High Debt and Advisor Losses Threaten Large RIA Aggregators

Morningstar DBRS warned in a June 1 note that fast-growing RIA aggregators face high leverage, difficult post-deal integration and advisor or client departures.

Morningstar DBRS analysts Shaima Ahmadi and Timothy O’Brien wrote in a June 1 note that fast-growing registered investment adviser aggregators face elevated leverage, complex post‑merger integration and the risk of advisor and client departures.

The note said combined assets under management for the rated RIAs rose about 32% on average over the past three years as record deal volumes and high valuations drove rapid scale. The analysts reported average leverage of about 8.1 times EBITDA, a four‑year low for those rated firms but high compared with traditional investment managers.

Morningstar DBRS highlighted that many acquirers are sponsor‑backed and take on substantial upfront debt, which can keep leverage elevated because deleveraging depends on how quickly acquisitions generate synergies and whether management slows further dealmaking. The agency also pointed to the difficulty of combining many small, independent advisor teams into a single operating platform while advisor compensation remains the largest variable expense and can limit margin gains.

The note named Hightower, Mercer Advisors and Corient (formerly CI Private Wealth) among the rated firms and cited recent episodes including a 2022 ratings downgrade at CI Financial, litigation involving Mercer and founders of an acquired firm, and Hightower’s 2023 strategic realignment and increased centralization through Hightower Signature Wealth. Morningstar DBRS said such cases illustrate how management capacity, systems readiness and integration sequencing can become constraints when acquisition activity outpaces operating capability.

Analysts wrote, “Deleveraging must occur,” and added that “execution matters,” placing weight on post‑close evidence such as stable leadership, limited client disruption and steady asset retention.
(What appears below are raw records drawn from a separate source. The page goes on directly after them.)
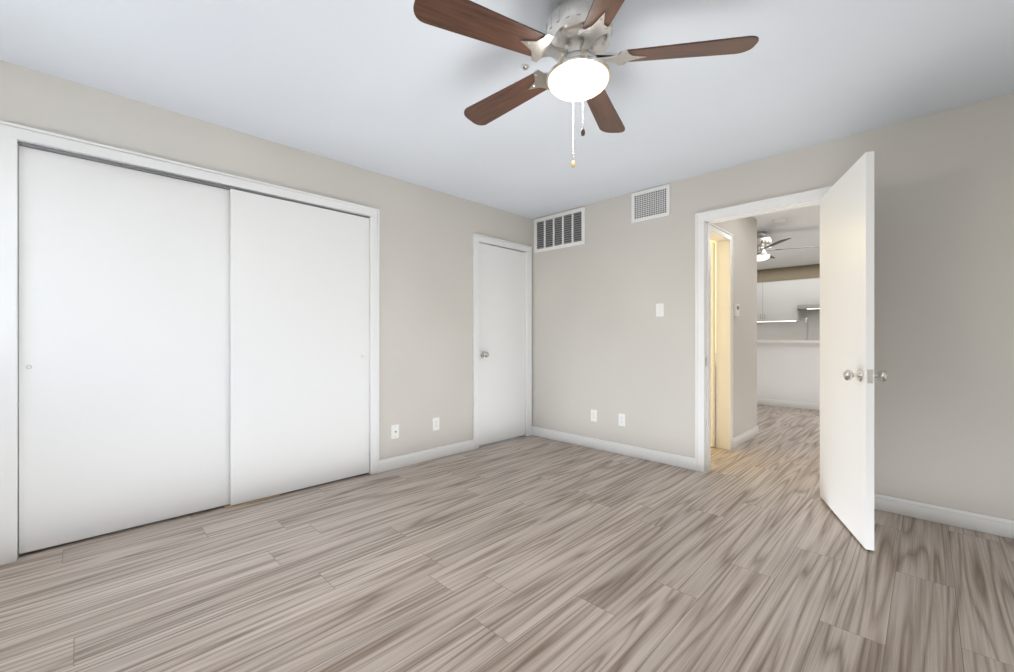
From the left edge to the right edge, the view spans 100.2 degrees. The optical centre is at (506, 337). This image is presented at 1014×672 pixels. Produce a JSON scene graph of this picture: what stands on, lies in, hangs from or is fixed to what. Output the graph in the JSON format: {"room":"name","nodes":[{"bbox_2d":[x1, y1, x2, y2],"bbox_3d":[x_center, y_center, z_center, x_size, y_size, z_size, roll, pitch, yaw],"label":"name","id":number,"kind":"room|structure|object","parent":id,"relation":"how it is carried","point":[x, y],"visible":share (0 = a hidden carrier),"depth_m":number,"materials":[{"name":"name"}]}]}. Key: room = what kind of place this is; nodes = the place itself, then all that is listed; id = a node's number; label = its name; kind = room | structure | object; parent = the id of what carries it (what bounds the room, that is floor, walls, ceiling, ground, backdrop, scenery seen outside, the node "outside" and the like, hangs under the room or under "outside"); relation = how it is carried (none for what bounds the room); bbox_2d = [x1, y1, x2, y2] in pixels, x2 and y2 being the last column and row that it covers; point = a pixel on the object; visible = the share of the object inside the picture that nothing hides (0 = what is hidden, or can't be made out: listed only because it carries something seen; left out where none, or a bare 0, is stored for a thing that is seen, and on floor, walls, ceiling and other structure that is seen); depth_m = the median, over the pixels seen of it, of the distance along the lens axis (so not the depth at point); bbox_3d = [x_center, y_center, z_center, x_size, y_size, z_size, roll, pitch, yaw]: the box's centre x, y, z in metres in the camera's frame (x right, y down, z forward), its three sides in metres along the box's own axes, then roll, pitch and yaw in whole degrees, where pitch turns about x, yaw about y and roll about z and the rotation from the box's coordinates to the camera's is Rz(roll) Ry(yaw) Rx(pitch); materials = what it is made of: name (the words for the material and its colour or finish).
{"room":"empty bedroom","nodes":[
{"label":"empty bedroom","id":0,"kind":"room"},
{"bbox_2d":[0,60,531,459],"bbox_3d":[-1.240,-0.122,3.349,0.120,2.440,4.440,0,0,45],"label":"wall","id":1,"kind":"structure","parent":0,"point":[425,306],"depth_m":3.56,"materials":[{"name":"paint"}]},
{"bbox_2d":[19,146,229,553],"bbox_3d":[-2.117,0.061,2.471,0.031,2.046,0.955,0,0,45],"label":"closet door","id":2,"kind":"structure","parent":1,"relation":"in","point":[124,348],"depth_m":2.38,"materials":[{"name":"white wood"}]},
{"bbox_2d":[0,120,379,565],"bbox_3d":[-1.790,0.029,2.781,0.140,2.145,2.006,0,0,45],"label":"trim","id":3,"kind":"structure","parent":1,"relation":"attached to","point":[13,137],"depth_m":2.13,"materials":[{"name":"white wood"}]},
{"bbox_2d":[230,189,368,505],"bbox_3d":[-1.457,0.061,3.086,0.031,2.046,0.955,0,0,45],"label":"closet door","id":4,"kind":"structure","parent":1,"relation":"in","point":[299,345],"depth_m":3.02,"materials":[{"name":"white wood"}]},
{"bbox_2d":[391,424,398,438],"bbox_3d":[-0.937,0.788,3.559,0.014,0.115,0.070,0,0,45],"label":"outlet","id":5,"kind":"object","parent":1,"relation":"attached to","point":[394,431],"visible":1,"depth_m":3.56,"materials":[{"name":"white plastic"}]},
{"bbox_2d":[379,439,473,472],"bbox_3d":[-0.687,1.048,3.811,0.020,0.100,1.015,0,0,45],"label":"baseboard","id":6,"kind":"structure","parent":1,"relation":"attached to","point":[404,460],"depth_m":3.75,"materials":[{"name":"white wood"}]},
{"bbox_2d":[433,417,438,430],"bbox_3d":[-0.644,0.783,3.859,0.008,0.115,0.070,0,0,45],"label":"electrical outlet","id":7,"kind":"object","parent":1,"relation":"attached to","point":[436,423],"visible":1,"depth_m":3.86,"materials":[{"name":"white plastic"}]},
{"bbox_2d":[473,233,531,449],"bbox_3d":[-0.071,0.037,4.513,0.140,2.128,0.856,0,0,45],"label":"door frame","id":8,"kind":"structure","parent":1,"relation":"attached to","point":[487,240],"depth_m":4.47,"materials":[{"name":"white wood"}]},
{"bbox_2d":[479,243,524,445],"bbox_3d":[-0.030,0.067,4.472,0.110,2.039,0.704,0,0,45],"label":"door","id":9,"kind":"structure","parent":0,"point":[501,344],"depth_m":4.47,"materials":[{"name":"white wood"}]},
{"bbox_2d":[0,404,1013,671],"bbox_3d":[2.361,1.148,4.481,5.800,0.100,11.120,0,0,45],"label":"floor","id":10,"kind":"structure","parent":0,"point":[544,554],"depth_m":1.93,"materials":[{"name":"laminate"}]},
{"bbox_2d":[757,342,819,409],"bbox_3d":[5.007,0.588,6.650,3.100,1.020,0.713,0,0,45],"label":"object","id":11,"kind":"object","parent":10,"relation":"on","point":[788,373],"depth_m":6.70,"materials":[{"name":"paint"}]},
{"bbox_2d":[757,338,819,341],"bbox_3d":[5.004,0.058,6.648,3.200,0.040,0.800,0,0,45],"label":"countertop","id":12,"kind":"structure","parent":11,"relation":"on","point":[807,340],"depth_m":6.67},
{"bbox_2d":[0,0,1013,269],"bbox_3d":[2.432,-1.392,4.410,5.600,0.100,11.120,0,0,45],"label":"ceiling","id":13,"kind":"structure","parent":0,"point":[393,88],"depth_m":2.20,"materials":[{"name":"paint"}]},
{"bbox_2d":[521,64,528,70],"bbox_3d":[0.089,-1.333,2.096,0.040,0.018,0.040,0,0,45],"label":"ceiling hook","id":14,"kind":"object","parent":13,"relation":"attached to","point":[524,67],"visible":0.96,"depth_m":2.09,"materials":[{"name":"silver metal"}]},
{"bbox_2d":[413,0,758,167],"bbox_3d":[0.249,-1.028,1.743,1.226,0.626,1.281,0,0,45],"label":"ceiling fan","id":15,"kind":"object","parent":13,"relation":"hanging from","point":[574,40],"visible":1,"depth_m":1.62,"materials":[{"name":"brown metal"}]},
{"bbox_2d":[757,232,819,261],"bbox_3d":[3.263,-1.157,5.479,1.271,0.368,1.226,0,0,45],"label":"room ceiling fan","id":16,"kind":"object","parent":13,"relation":"hanging from","point":[763,241],"visible":0.58,"depth_m":5.33,"materials":[{"name":"silver metal"}]},
{"bbox_2d":[711,240,715,352],"bbox_3d":[2.007,-0.122,5.487,1.880,2.440,0.010,0,0,45],"label":"wall","id":17,"kind":"structure","parent":0,"point":[715,294],"depth_m":5.01,"materials":[{"name":"beige paint"}]},
{"bbox_2d":[713,217,756,437],"bbox_3d":[2.203,-0.122,4.264,0.120,2.440,1.710,0,0,45],"label":"wall","id":18,"kind":"structure","parent":0,"point":[743,231],"depth_m":4.50,"materials":[{"name":"paint"}]},
{"bbox_2d":[711,242,714,446],"bbox_3d":[1.881,0.067,4.505,0.185,2.039,0.674,0,0,-33],"label":"door frame","id":19,"kind":"structure","parent":18,"relation":"in","point":[712,344],"depth_m":4.22,"materials":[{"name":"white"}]},
{"bbox_2d":[734,304,738,315],"bbox_3d":[2.317,-0.279,4.275,0.027,0.120,0.090,0,0,45],"label":"thermostat","id":20,"kind":"object","parent":18,"relation":"attached to","point":[736,309],"visible":1,"depth_m":4.25,"materials":[{"name":"white plastic"}]},
{"bbox_2d":[733,425,758,448],"bbox_3d":[2.525,1.048,4.494,0.020,0.100,0.870,0,0,45],"label":"baseboard","id":21,"kind":"structure","parent":18,"relation":"attached to","point":[742,438],"depth_m":4.44,"materials":[{"name":"white wood"}]},
{"bbox_2d":[532,93,1013,519],"bbox_3d":[1.750,-0.122,3.425,4.020,2.440,0.120,0,0,45],"label":"wall","id":22,"kind":"structure","parent":0,"point":[608,345],"depth_m":2.68,"materials":[{"name":"paint"}]},
{"bbox_2d":[534,207,584,252],"bbox_3d":[0.562,-1.137,4.538,0.670,0.370,0.054,0,0,45],"label":"air vent","id":23,"kind":"object","parent":22,"relation":"in","point":[560,230],"visible":1,"depth_m":4.51,"materials":[{"name":"white metal"}]},
{"bbox_2d":[591,409,596,421],"bbox_3d":[0.863,0.773,4.214,0.070,0.115,0.008,0,0,45],"label":"electrical outlet","id":24,"kind":"object","parent":22,"relation":"attached to","point":[593,415],"visible":1,"depth_m":4.21,"materials":[{"name":"white plastic"}]},
{"bbox_2d":[532,426,694,469],"bbox_3d":[0.917,1.048,4.152,1.818,0.100,0.028,0,0,45],"label":"baseboard","id":25,"kind":"structure","parent":22,"relation":"attached to","point":[682,461],"depth_m":4.00,"materials":[{"name":"white wood"}]},
{"bbox_2d":[618,413,624,425],"bbox_3d":[1.083,0.773,3.997,0.070,0.115,0.008,0,0,45],"label":"electrical outlet","id":26,"kind":"object","parent":22,"relation":"attached to","point":[621,419],"visible":1,"depth_m":4.00,"materials":[{"name":"white plastic"}]},
{"bbox_2d":[631,184,669,222],"bbox_3d":[1.296,-1.197,3.811,0.359,0.270,0.052,0,0,45],"label":"air vent","id":27,"kind":"object","parent":22,"relation":"in","point":[651,203],"visible":1,"depth_m":3.79,"materials":[{"name":"white metal"}]},
{"bbox_2d":[656,303,663,316],"bbox_3d":[1.343,-0.245,3.731,0.070,0.115,0.019,0,0,45],"label":"light switch","id":28,"kind":"object","parent":22,"relation":"attached to","point":[659,309],"visible":1,"depth_m":3.73,"materials":[{"name":"white plastic"}]},
{"bbox_2d":[695,186,831,471],"bbox_3d":[2.179,0.037,3.558,1.081,2.128,0.953,0,0,45],"label":"door frame","id":29,"kind":"structure","parent":22,"relation":"attached to","point":[704,221],"depth_m":3.50,"materials":[{"name":"white wood"}]},
{"bbox_2d":[820,151,887,550],"bbox_3d":[2.012,0.067,2.541,0.185,2.039,0.810,0,0,23],"label":"bedroom door","id":30,"kind":"structure","parent":22,"relation":"in","point":[848,375],"depth_m":2.39,"materials":[{"name":"white wood"}]},
{"bbox_2d":[874,493,1013,538],"bbox_3d":[2.629,1.048,2.459,1.107,0.100,0.020,0,0,45],"label":"baseboard","id":31,"kind":"structure","parent":22,"relation":"attached to","point":[993,525],"depth_m":2.49,"materials":[{"name":"white wood"}]},
{"bbox_2d":[757,310,819,339],"bbox_3d":[6.216,-0.122,7.728,4.700,2.440,0.120,0,0,45],"label":"wall","id":32,"kind":"structure","parent":0,"point":[791,330],"depth_m":8.27,"materials":[{"name":"paint"}]},
{"bbox_2d":[757,277,819,321],"bbox_3d":[5.801,-0.709,7.805,3.000,0.790,0.355,0,0,45],"label":"upper cabinet","id":33,"kind":"object","parent":32,"relation":"attached to","point":[779,301],"visible":0.42,"depth_m":8.09,"materials":[{"name":"white wood"}]},
{"bbox_2d":[797,304,819,309],"bbox_3d":[5.783,-0.567,7.717,0.760,0.075,0.494,0,0,45],"label":"range hood","id":34,"kind":"object","parent":32,"relation":"attached to","point":[810,307],"visible":0.52,"depth_m":7.71,"materials":[{"name":"silver metal"}]},
{"bbox_2d":[757,264,819,281],"bbox_3d":[6.051,-1.222,7.561,4.700,0.240,0.350,0,0,45],"label":"soffit","id":35,"kind":"structure","parent":0,"point":[793,272],"depth_m":8.02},
{"bbox_3d":[1.451,1.096,4.926,1.880,0.004,1.590,0,0,45],"label":"floor","id":36,"kind":"structure","parent":0,"visible":0},
{"bbox_2d":[715,353,715,438],"bbox_3d":[2.159,0.636,4.990,0.934,0.916,0.478,0,0,45],"label":"bathroom vanity","id":37,"kind":"object","parent":36,"relation":"on","point":[715,395],"depth_m":4.59,"materials":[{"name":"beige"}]}
]}
The note warned that advisor departures can quickly translate into lost assets under management and client attrition if acquired teams do not integrate or if compensation and cultural expectations diverge after closing.

Eric Amar, founder and CEO of Accelerated Wealth and a former chief growth officer at Focus Financial Partners, warned that a weaker economic backdrop combined with high debt and unhappy advisors could create rapid problems for firms assembled mainly by dealmaking and financial engineering. He described his firm’s approach as taking minority stakes in a small number of wealth businesses with dedicated capital from J.C. Flowers.

Morningstar DBRS said it will track whether aggregators add specialized services for high‑net‑worth and ultra‑high‑net‑worth clients and whether dealmaking improves advisor productivity and operating margins. The rated RIAs referenced in the note range in size from roughly $20 billion in AUM to several hundreds of billions.

With deal activity and valuations still elevated, the agency said balancing the pace of acquisitions with operating capacity and moving to reduce leverage will shape how resilient large RIAs are to an economic slowdown or waves of advisor departures.